(Collection entries)
Content starts
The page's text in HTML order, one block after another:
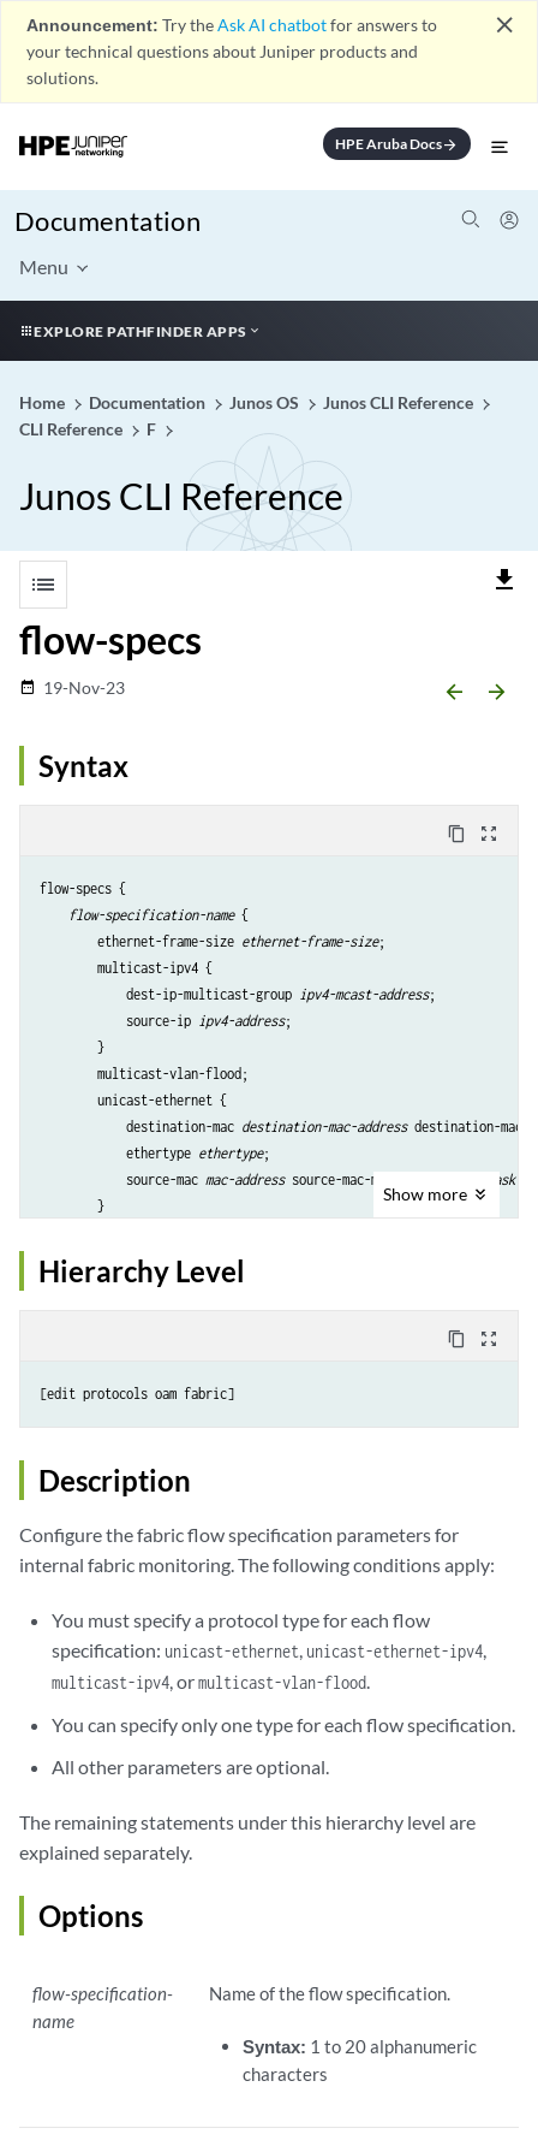
Announcement: Try theAsk AI chatbotfor answers to
your technical questions about Juniper products and
solutions.
close
HPE Aruba Docsarrow_forward
Documentation
Menu
EXPLORE PATHFINDER APPS
Home Documentation Junos OS
Junos CLI Reference
CLI Reference
F
Junos CLI Reference
list file_download
flow-specs
date_range 19-Nov-23 arrow_backward arrow_forward
Syntax
content_copy zoom_out_map
flow-specs {
flow-specification-name {
        ethernet-frame-size
ethernet-frame-size;
        multicast-ipv4 {
            dest-ip-multicast-group
ipv4-mcast-address;
            source-ip
ipv4-address;
        }
        multicast-vlan-flood;
        unicast-ethernet {
            destination-mac
destination-mac-address destination-mac-
            ethertype
ethertype;
            source-mac
mac-address source-mac-mask source-mac-mask;
        }
            destination-ip
destination-ip-address
            destination-l4-port
            destination-mac
destination-mac-address;
            source-l4-port
Show more
Hierarchy Level
content_copy zoom_out_map
Description
Configure the fabric flow specification parameters for
internal fabric monitoring. The following conditions apply:
You must specify a protocol type for each flow
specification: unicast-ethernet, unicast-ethernet-ipv4,
multicast-ipv4, ormulticast-vlan-flood.
You can specify only one type for each flow specification.
All other parameters are optional.
The remaining statements under this hierarchy level are
explained separately.
Options
flow-specification-
name
Name of the flow specification.
Syntax: 1 to 20 alphanumeric
characters
Content ends
Although the records above contain pictures, the copy should hold only the lines from their start through the line containing "EXPLORE PATHFINDER APPS", each exactly as written, and none of the pictures.

- [Your response]:
The page's text in HTML order, one block after another:
Announcement: Try theAsk AI chatbotfor answers to
your technical questions about Juniper products and
solutions.
close
HPE Aruba Docsarrow_forward
Documentation
Menu
EXPLORE PATHFINDER APPS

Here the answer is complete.